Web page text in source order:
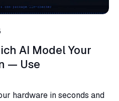
AI Model Your
— Use
hardware in seconds and
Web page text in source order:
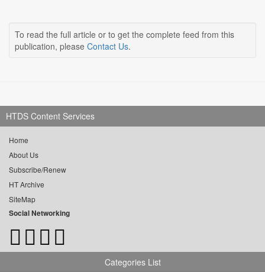
To read the full article or to get the complete feed from this
publication, please Contact Us.
HTDS Content Services
Home
About Us
Subscribe/Renew
HT Archive
SiteMap
Social Networking
Categories List
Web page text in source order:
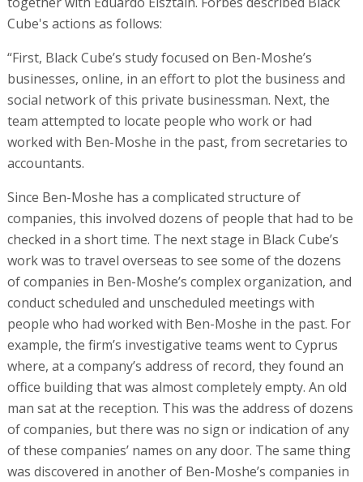
Cube's actions as follows:
“First, Black Cube’s study focused on Ben-Moshe’s
businesses, online, in an effort to plot the business and
social network of this private businessman. Next, the
team attempted to locate people who work or had
worked with Ben-Moshe in the past, from secretaries to
accountants.
Since Ben-Moshe has a complicated structure of
companies, this involved dozens of people that had to be
checked in a short time. The next stage in Black Cube’s
work was to travel overseas to see some of the dozens
of companies in Ben-Moshe’s complex organization, and
conduct scheduled and unscheduled meetings with
people who had worked with Ben-Moshe in the past. For
example, the firm’s investigative teams went to Cyprus
where, at a company’s address of record, they found an
office building that was almost completely empty. An old
man sat at the reception. This was the address of dozens
of companies, but there was no sign or indication of any
of these companies’ names on any door. The same thing
was discovered in another of Ben-Moshe’s companies in
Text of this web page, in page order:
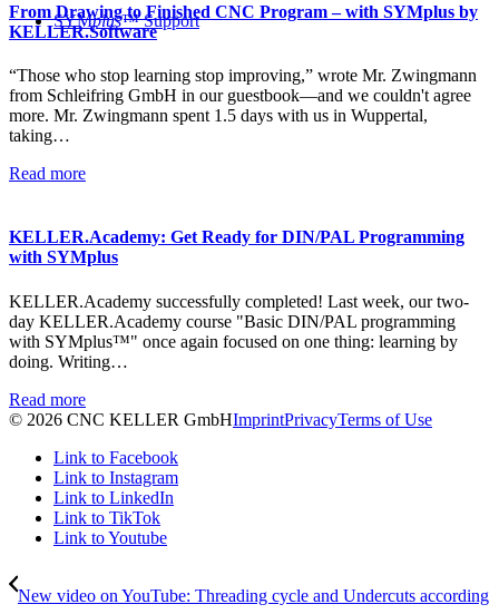
SYMplus™ Support
From Drawing to Finished CNC Program – with SYMplus by
KELLER.Software
“Those who stop learning stop improving,” wrote Mr. Zwingmann
from Schleifring GmbH in our guestbook—and we couldn't agree
more. Mr. Zwingmann spent 1.5 days with us in Wuppertal,
taking…
Read more
KELLER.Academy: Get Ready for DIN/PAL Programming
with SYMplus
KELLER.Academy successfully completed! Last week, our two-
day KELLER.Academy course "Basic DIN/PAL programming
with SYMplus™" once again focused on one thing: learning by
doing. Writing…
Read more
© 2026 CNC KELLER GmbHImprintPrivacyTerms of Use
Link to Facebook
Link to Instagram
Link to LinkedIn
Link to TikTok
Link to Youtube
New video on YouTube: Threading cycle and Undercuts according
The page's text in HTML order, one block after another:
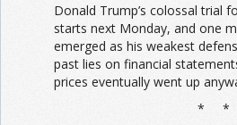
Donald Trump’s colossal trial
starts next Monday, and one
emerged as his weakest
past lies on financial
prices eventually went up
* *
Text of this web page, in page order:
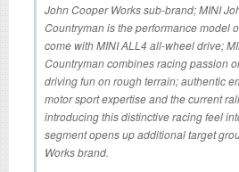
John Cooper Works sub-brand; MINI
Countryman is the performance model
come with MINI ALL4 all-wheel drive;
Countryman combines racing passion
driving fun on rough terrain; authentic
motor sport expertise and the current
introducing this distinctive racing feel
segment opens up additional target
Works brand.
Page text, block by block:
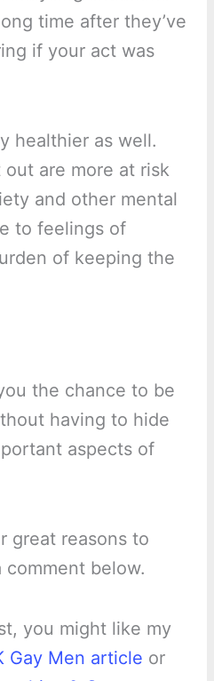
time after they’ve
if your act was
healthier as well.
are more at risk
and other mental
to feelings of
of keeping the
the chance to be
having to hide
aspects of
great reasons to
comment below.
you might like my
Gay Men article or
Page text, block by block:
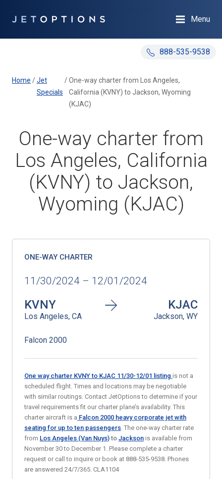
888-535-9538
Menu
Home /Jet
Specials
/One-way charter from Los Angeles,
California (KVNY) to Jackson, Wyoming
(KJAC)
One-way charter from
Los Angeles, California
(KVNY) to Jackson,
Wyoming (KJAC)
ONE-WAY CHARTER
11/30/2024 – 12/01/2024
KVNY
Los Angeles, CA
KJAC
Jackson, WY
Falcon 2000
One way charter KVNY to KJAC 11/30-12/01 listing is not a
scheduled flight. Times and locations may be negotiable
with similar routings. Contact JetOptions to determine if your
travel requirements fit our charter plane’s availability. This
charter aircraft is a Falcon 2000 heavy corporate jet with
seating for up to ten passengers. The one-way charter rate
from Los Angeles (Van Nuys) to Jackson is available from
November 30 to December 1. Please complete a charter
request or call to inquire or book at 888-535-9538. Phones
are answered 24/7/365. CLA1104
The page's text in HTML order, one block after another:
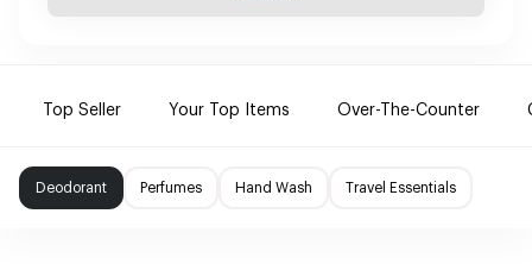
Top Seller Your Top Items Over-The-Counter
Deodorant Perfumes Hand Wash Travel Essentials
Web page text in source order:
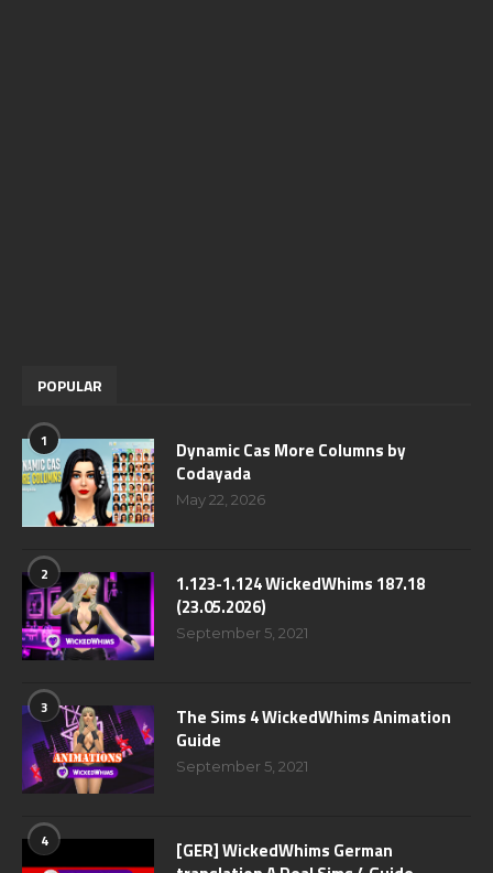
POPULAR
1
Dynamic Cas More Columns by
Codayada
May 22, 2026
2
1.123-1.124 WickedWhims 187.18
(23.05.2026)
September 5, 2021
3
The Sims 4 WickedWhims Animation
Guide
September 5, 2021
4
[GER] WickedWhims German
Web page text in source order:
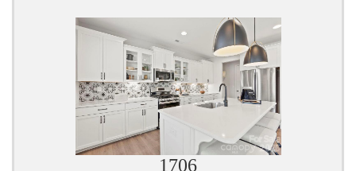
1706
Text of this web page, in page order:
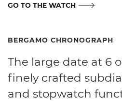
GO TO THE WATCH
BERGAMO CHRONOGRAPH
The large date at 6
finely crafted
and stopwatch
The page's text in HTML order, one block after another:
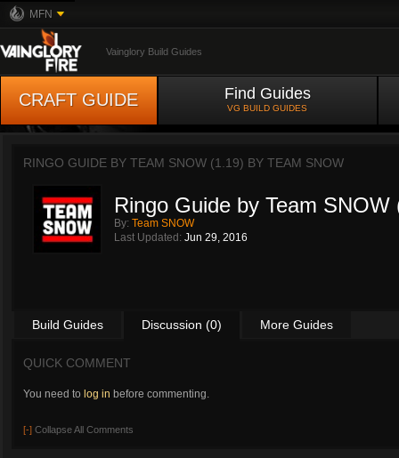
MFN
Vainglory Build Guides
CRAFT GUIDE Find Guides
VG BUILD GUIDES
RINGO GUIDE BY TEAM SNOW (1.19) BY TEAM SNOW
Ringo Guide by Team SNOW
By: Team SNOW
Last Updated: Jun 29, 2016
Build Guides Discussion (0) More Guides
QUICK COMMENT
You need to log in before commenting.
[-] Collapse All Comments
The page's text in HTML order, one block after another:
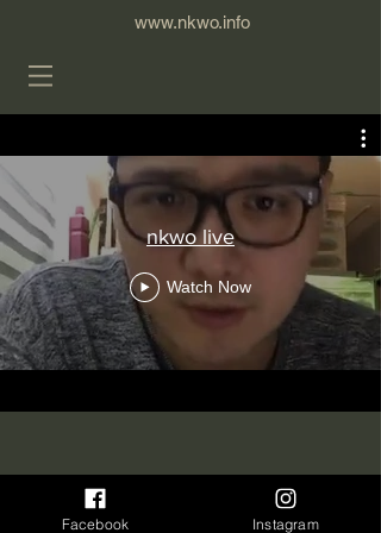
www.nkwo.info
nkwo live
Watch Now
Facebook Instagram
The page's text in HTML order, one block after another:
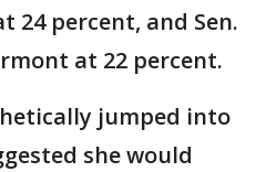
24 percent, and Sen.
at 22 percent.
jumped into
she would
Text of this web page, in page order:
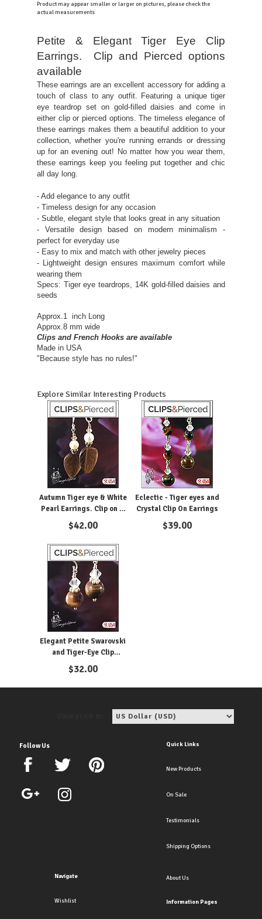
Product may appear smaller or larger on pictures, please check the
actual measurements
Petite & Elegant Tiger Eye Clip
Earrings. Clip and Pierced options
available
These earrings are an excellent accessory for adding a
touch of class to any outfit. Featuring a unique tiger
eye teardrop set on gold-filled daisies and come in
either clip or pierced options. The timeless elegance of
these earrings makes them a beautiful addition to your
collection, whether you're running errands or dressing
up for an evening out! No matter how you wear them,
these earrings keep you feeling put together and chic
all day long.
- Add elegance to any outfit
- Timeless design for any occasion
- Subtle, elegant style that looks great in any situation
- Versatile design based on modern minimalism -
perfect for everyday use
- Easy to mix and match with other jewelry pieces
- Lightweight design ensures maximum comfort while
wearing them
Specs: Tiger eye teardrops, 14K gold-filled daisies and
seeds
Approx.1 inch Long
Approx.8 mm wide
Clips and French Hooks are available
Made in USA
"Because style has no rules!"
Explore Similar Interesting Products
Autumn Tiger eye & White
Pearl Earrings. Clip on &
Pierced
$42.00
Eclectic - Tiger eyes and
Crystal Clip On Earrings
$39.00
Elegant Petite Swarovski
and Tiger-Eye Clip
Earrings
$32.00
Follow Us Quick Links
New Products
On Sale
Testimonials
Shipping Options
Navigate
Wishlist
About Us
Information Pages
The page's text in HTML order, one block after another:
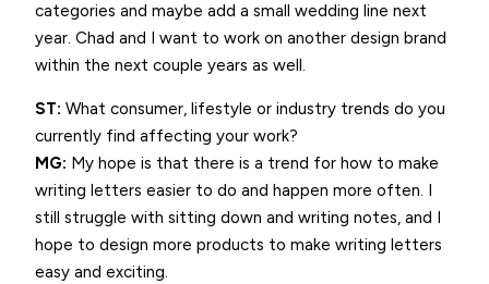
categories and maybe add a small wedding line next
year. Chad and I want to work on another design brand
within the next couple years as well.
ST: What consumer, lifestyle or industry trends do you
currently find affecting your work?
MG: My hope is that there is a trend for how to make
writing letters easier to do and happen more often. I
still struggle with sitting down and writing notes, and I
hope to design more products to make writing letters
easy and exciting.
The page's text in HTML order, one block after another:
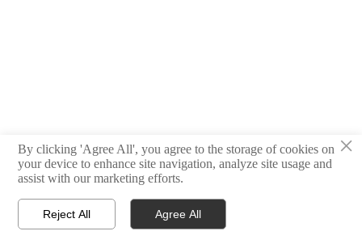
 
×
By clicking 'Agree All', you agree to the storage of cookies on
your device to enhance site navigation, analyze site usage and
assist with our marketing efforts.
Reject All Agree All
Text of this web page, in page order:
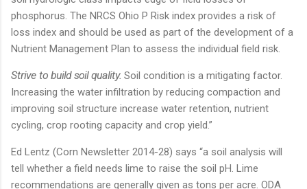
phosphorus. The NRCS Ohio P Risk index provides a risk of
loss index and should be used as part of the development of a
Nutrient Management Plan to assess the individual field risk.
Strive to build soil quality. Soil condition is a mitigating factor.
Increasing the water infiltration by reducing compaction and
improving soil structure increase water retention, nutrient
cycling, crop rooting capacity and crop yield.”
Ed Lentz (Corn Newsletter 2014-28) says “a soil analysis will
tell whether a field needs lime to raise the soil pH. Lime
recommendations are generally given as tons per acre. ODA
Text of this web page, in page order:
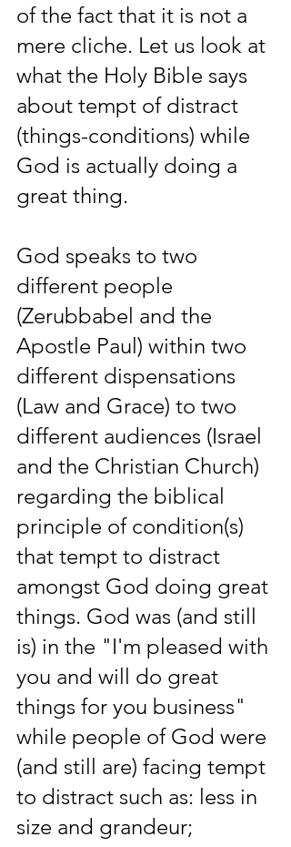
of the fact that it is not a
mere cliche. Let us look at
what the Holy Bible says
about tempt of distract
(things-conditions) while
God is actually doing a
great thing.
God speaks to two
different people
(Zerubbabel and the
Apostle Paul) within two
different dispensations
(Law and Grace) to two
different audiences (Israel
and the Christian Church)
regarding the biblical
principle of condition(s)
that tempt to distract
amongst God doing great
things. God was (and still
is) in the "I'm pleased with
you and will do great
things for you business"
while people of God were
(and still are) facing tempt
to distract such as: less in
size and grandeur;
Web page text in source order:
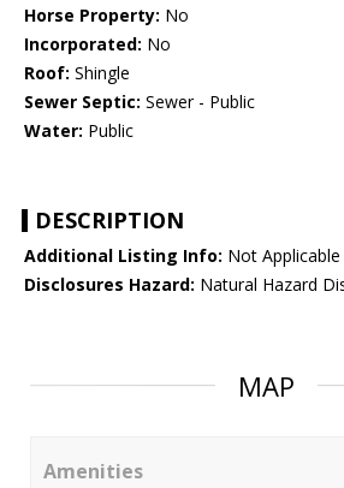
Horse Property: No
Incorporated: No
Roof: Shingle
Sewer Septic: Sewer - Public
Water: Public
DESCRIPTION
Additional Listing Info: Not
Disclosures Hazard: Natural Hazard
MAP
Amenities
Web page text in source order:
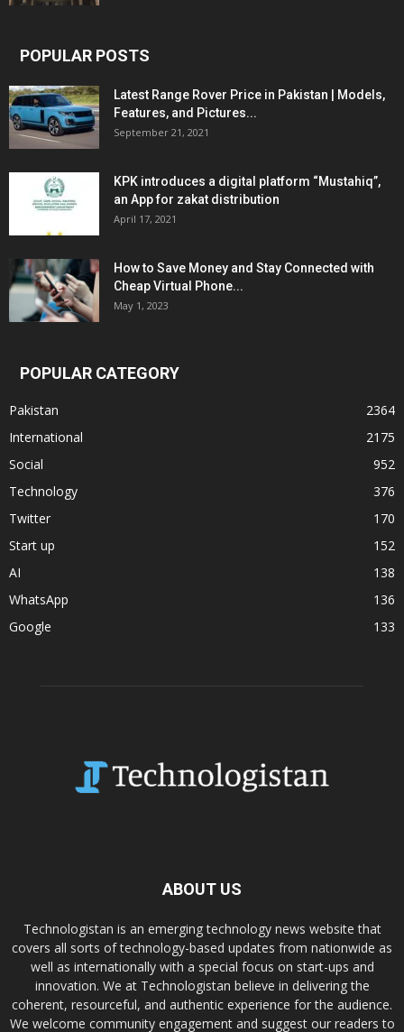
POPULAR POSTS
Latest Range Rover Price in Pakistan | Models,
Features, and Pictures...
September 21, 2021
KPK introduces a digital platform “Mustahiq”,
an App for zakat distribution
April 17, 2021
How to Save Money and Stay Connected with
Cheap Virtual Phone...
May 1, 2023
POPULAR CATEGORY
Pakistan
2364
International
2175
Social
952
Technology
376
Twitter
170
Start up
152
AI
138
WhatsApp
136
Google
133
ABOUT US
Technologistan is an emerging technology news website that
covers all sorts of technology-based updates from nationwide as
well as internationally with a special focus on start-ups and
innovation. We at Technologistan believe in delivering the
coherent, resourceful, and authentic experience for the audience.
We welcome community engagement and suggest our readers to
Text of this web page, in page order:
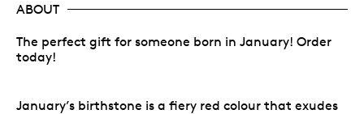
ABOUT
The perfect gift for someone born in January! Order
today!
January’s birthstone is a fiery red colour that exudes
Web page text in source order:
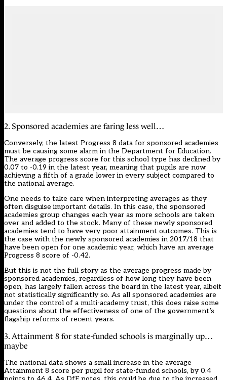
2. Sponsored academies are faring less well…
Conversely, the latest Progress 8 data for sponsored academies
must be causing some alarm in the Department for Education.
The average progress score for this school type has declined by
0.07 to -0.19 in the latest year, meaning that pupils are now
achieving a fifth of a grade lower in every subject compared to
the national average.
One needs to take care when interpreting averages as they
often disguise important details. In this case, the sponsored
academies group changes each year as more schools are taken
over and added to the stock. Many of these newly sponsored
academies tend to have very poor attainment outcomes. This is
the case with the newly sponsored academies in 2017/18 that
have been open for one academic year, which have an average
Progress 8 score of -0.42.
But this is not the full story as the average progress made by
sponsored academies, regardless of how long they have been
open, has largely fallen across the board in the latest year, albeit
not statistically significantly so. As all sponsored academies are
under the control of a multi-academy trust, this does raise some
questions about the effectiveness of one of the government’s
flagship reforms of recent years.
3. Attainment 8 for state-funded schools is marginally up…
maybe
The national data shows a small increase in the average
Attainment 8 score per pupil for state-funded schools, by 0.4
——
Write back word for word every line in the entries above from the one with "(23.05.2026)" to the one with "collection, whether you're", ends included, and none of the pictures.

Written answer:
(23.05.2026)
September 5, 2021
3
The Sims 4 WickedWhims Animation
Guide
September 5, 2021
4
[GER] WickedWhims German
Web page text in source order:
1706
Text of this web page, in page order:
GO TO THE WATCH
BERGAMO CHRONOGRAPH
The large date at 6
finely crafted
and stopwatch
The page's text in HTML order, one block after another:
MFN
Vainglory Build Guides
CRAFT GUIDE Find Guides
VG BUILD GUIDES
RINGO GUIDE BY TEAM SNOW (1.19) BY TEAM SNOW
Ringo Guide by Team SNOW
By: Team SNOW
Last Updated: Jun 29, 2016
Build Guides Discussion (0) More Guides
QUICK COMMENT
You need to log in before commenting.
[-] Collapse All Comments
The page's text in HTML order, one block after another:
www.nkwo.info
nkwo live
Watch Now
Facebook Instagram
The page's text in HTML order, one block after another:
24 percent, and Sen.
at 22 percent.
jumped into
she would
Text of this web page, in page order:
Product may appear smaller or larger on pictures, please check the
actual measurements
Petite & Elegant Tiger Eye Clip
Earrings. Clip and Pierced options
available
These earrings are an excellent accessory for adding a
touch of class to any outfit. Featuring a unique tiger
eye teardrop set on gold-filled daisies and come in
either clip or pierced options. The timeless elegance of
these earrings makes them a beautiful addition to your
collection, whether you're running errands or dressing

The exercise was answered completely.